Often, when doing measurements at sea, the temperature at the equilibrator and the temperature at the water intake differ. This can be taken into account by correcting the xCO2 concentration to the sea surface temperature (SST). The correction used here follows Takahashi et al. [2009]:

\[ \begin{equation*} {(xCO_2)}_{SST} = {(xCO_2)}_{T_\text{equ}} \cdot \exp{\Big(0.0433\cdot(SST - T_\text{equ}) - 4.35\times 10^{-5}\cdot(SST^2 - T_\text{equ}^2)\Big)} \end{equation*} \]

Tip

If the measurements were taken onboard a ship, the way for the water from the intake to the OceanPack might be quite long. In that case, one should first perform a lag analysis and correct the time series of the intake temperature accordingly.

Compute the fugacity

Warning

This is not implemented yet.

Finally, we compute the fugacity by hands of the before calculated partial pressure, the pressure at the equilibrator, and the SST.
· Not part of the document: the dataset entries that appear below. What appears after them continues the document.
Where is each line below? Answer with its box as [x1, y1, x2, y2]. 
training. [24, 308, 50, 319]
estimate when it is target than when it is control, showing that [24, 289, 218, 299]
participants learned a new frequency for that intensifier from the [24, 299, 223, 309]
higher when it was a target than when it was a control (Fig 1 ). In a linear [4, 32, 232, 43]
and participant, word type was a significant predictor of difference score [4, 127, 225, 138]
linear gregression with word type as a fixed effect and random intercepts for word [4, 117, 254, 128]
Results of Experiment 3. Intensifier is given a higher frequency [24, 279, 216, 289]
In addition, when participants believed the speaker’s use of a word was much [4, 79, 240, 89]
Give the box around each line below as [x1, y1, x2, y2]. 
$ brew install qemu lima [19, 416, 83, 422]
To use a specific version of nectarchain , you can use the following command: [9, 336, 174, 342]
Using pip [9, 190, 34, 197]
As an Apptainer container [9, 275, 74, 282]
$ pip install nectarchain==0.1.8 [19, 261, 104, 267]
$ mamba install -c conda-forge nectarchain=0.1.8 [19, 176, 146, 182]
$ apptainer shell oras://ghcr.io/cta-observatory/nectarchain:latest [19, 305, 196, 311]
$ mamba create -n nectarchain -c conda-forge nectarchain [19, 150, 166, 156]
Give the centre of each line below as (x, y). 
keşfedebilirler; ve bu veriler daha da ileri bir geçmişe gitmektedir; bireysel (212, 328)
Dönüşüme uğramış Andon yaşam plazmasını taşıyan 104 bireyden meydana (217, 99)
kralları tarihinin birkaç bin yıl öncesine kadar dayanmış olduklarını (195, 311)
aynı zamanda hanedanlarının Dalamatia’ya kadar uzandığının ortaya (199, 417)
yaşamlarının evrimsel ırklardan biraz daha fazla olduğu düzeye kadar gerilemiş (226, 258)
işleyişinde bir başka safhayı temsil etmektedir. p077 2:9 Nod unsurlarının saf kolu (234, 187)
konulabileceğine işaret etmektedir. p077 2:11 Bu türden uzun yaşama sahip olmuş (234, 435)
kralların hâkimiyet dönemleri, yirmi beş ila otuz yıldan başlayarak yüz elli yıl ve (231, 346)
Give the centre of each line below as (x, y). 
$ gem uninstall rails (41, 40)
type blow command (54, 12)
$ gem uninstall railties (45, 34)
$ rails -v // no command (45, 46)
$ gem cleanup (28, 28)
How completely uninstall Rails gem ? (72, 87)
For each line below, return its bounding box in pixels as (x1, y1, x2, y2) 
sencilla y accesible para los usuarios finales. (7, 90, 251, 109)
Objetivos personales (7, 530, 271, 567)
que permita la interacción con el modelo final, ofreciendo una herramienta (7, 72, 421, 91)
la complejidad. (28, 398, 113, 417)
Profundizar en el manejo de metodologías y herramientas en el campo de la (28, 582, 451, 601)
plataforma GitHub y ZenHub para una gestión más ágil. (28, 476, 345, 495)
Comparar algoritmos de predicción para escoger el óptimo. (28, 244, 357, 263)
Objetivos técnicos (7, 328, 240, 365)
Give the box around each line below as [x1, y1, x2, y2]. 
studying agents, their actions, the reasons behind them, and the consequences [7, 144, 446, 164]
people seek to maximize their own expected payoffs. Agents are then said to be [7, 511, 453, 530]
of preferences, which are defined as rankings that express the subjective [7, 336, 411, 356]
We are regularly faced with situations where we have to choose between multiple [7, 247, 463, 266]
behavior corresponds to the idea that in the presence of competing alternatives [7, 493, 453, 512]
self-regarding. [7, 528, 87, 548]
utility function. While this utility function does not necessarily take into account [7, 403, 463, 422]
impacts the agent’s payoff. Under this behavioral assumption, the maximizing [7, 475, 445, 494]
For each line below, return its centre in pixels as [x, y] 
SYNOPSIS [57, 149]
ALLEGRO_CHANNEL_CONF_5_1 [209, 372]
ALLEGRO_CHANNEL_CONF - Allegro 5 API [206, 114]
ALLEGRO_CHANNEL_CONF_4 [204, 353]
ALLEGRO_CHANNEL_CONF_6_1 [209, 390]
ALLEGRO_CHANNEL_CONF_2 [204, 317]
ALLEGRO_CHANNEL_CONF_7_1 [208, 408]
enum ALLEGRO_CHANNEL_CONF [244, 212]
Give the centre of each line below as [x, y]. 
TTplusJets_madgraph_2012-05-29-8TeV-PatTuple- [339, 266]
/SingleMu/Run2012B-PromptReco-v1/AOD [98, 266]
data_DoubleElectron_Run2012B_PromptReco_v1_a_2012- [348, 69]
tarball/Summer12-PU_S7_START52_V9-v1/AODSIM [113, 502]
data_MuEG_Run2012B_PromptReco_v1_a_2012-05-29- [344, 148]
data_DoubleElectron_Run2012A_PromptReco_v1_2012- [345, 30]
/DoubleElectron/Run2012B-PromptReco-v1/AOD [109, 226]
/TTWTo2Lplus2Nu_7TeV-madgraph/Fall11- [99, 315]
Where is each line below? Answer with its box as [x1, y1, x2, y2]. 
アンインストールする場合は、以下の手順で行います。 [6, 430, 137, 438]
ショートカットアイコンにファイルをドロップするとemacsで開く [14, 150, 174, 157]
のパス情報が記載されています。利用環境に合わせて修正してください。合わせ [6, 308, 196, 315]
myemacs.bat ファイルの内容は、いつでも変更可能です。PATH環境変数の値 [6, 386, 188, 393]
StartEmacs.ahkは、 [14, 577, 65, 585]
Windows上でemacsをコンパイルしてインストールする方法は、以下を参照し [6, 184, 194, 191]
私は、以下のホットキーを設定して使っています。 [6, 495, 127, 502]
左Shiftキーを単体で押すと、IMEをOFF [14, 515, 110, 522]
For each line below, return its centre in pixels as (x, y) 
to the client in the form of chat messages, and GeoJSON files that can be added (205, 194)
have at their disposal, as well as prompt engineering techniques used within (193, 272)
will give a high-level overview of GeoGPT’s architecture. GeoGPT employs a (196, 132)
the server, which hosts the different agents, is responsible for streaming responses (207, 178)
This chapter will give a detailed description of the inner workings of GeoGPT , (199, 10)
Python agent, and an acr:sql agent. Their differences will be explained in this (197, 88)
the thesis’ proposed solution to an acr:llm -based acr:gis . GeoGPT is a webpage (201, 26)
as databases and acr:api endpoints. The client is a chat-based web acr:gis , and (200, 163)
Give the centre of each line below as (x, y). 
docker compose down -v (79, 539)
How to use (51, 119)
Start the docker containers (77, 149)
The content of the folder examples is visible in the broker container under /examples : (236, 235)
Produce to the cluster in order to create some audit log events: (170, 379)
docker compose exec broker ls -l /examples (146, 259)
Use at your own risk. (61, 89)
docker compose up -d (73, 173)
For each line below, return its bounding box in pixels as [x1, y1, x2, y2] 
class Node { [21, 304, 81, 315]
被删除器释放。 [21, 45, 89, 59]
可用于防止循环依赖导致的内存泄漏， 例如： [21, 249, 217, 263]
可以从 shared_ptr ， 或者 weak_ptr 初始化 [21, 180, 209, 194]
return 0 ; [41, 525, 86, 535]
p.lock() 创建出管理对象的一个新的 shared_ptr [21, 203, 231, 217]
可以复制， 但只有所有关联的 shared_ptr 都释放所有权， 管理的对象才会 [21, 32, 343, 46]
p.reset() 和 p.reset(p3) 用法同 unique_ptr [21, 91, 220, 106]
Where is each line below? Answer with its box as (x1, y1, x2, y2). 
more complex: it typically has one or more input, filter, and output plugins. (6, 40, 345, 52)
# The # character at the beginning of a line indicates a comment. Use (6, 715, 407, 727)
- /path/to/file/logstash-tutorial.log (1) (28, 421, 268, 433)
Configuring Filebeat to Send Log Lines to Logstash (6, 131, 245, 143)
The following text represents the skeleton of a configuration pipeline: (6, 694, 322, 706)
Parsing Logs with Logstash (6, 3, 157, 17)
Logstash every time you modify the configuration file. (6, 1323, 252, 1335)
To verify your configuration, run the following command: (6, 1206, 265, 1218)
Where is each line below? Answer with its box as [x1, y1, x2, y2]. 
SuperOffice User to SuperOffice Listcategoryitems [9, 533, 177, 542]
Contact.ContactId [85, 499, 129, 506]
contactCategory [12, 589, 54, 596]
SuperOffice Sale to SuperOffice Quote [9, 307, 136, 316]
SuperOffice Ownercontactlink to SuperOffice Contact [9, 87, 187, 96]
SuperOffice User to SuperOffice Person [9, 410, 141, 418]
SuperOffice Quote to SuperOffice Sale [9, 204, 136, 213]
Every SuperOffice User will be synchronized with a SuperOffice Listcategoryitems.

According to Dickson et al. [2007] (e.g. the example in SOP 24, page 4 f.), the fugacity can be calculated via

\[ \begin{equation*} (fCO_2)^\text{wet}_\text{SST} = (pCO_2)^\text{wet}_\text{SST} \cdot \exp{\Big(p_\text{equ}\cdot\frac{\left[ B(CO_2,SST) + 2\,\left(1-(xCO_2)^\text{wet}_{SST}\right)^2 \, \delta(CO_2,SST)\right]}{R\cdot SST}\Big)} \end{equation*} \]

where \(SST\) is the sea surface temperature in Kelvin, \(R\) the gas constant and \(B(CO_2,SST)\) and \(\delta(CO_2,SST)\) are the virial coefficients for CO2 (both in \(\text{cm}^3\,\text{mol}^{-1}\)), which are given as

\[ \begin{equation*} B(CO_2,T) = -1636.75 + 12.0408\,T - 0.0327957\,T^2 + 0.0000316528\,T^3 \end{equation*} \]

and

\[ \begin{equation*} \delta(CO_2,T) = 57.7 - 0.188\,T \end{equation*} \]

following Weiss [1974]. Again, \(p_\text{equ}\) is in units of Pa.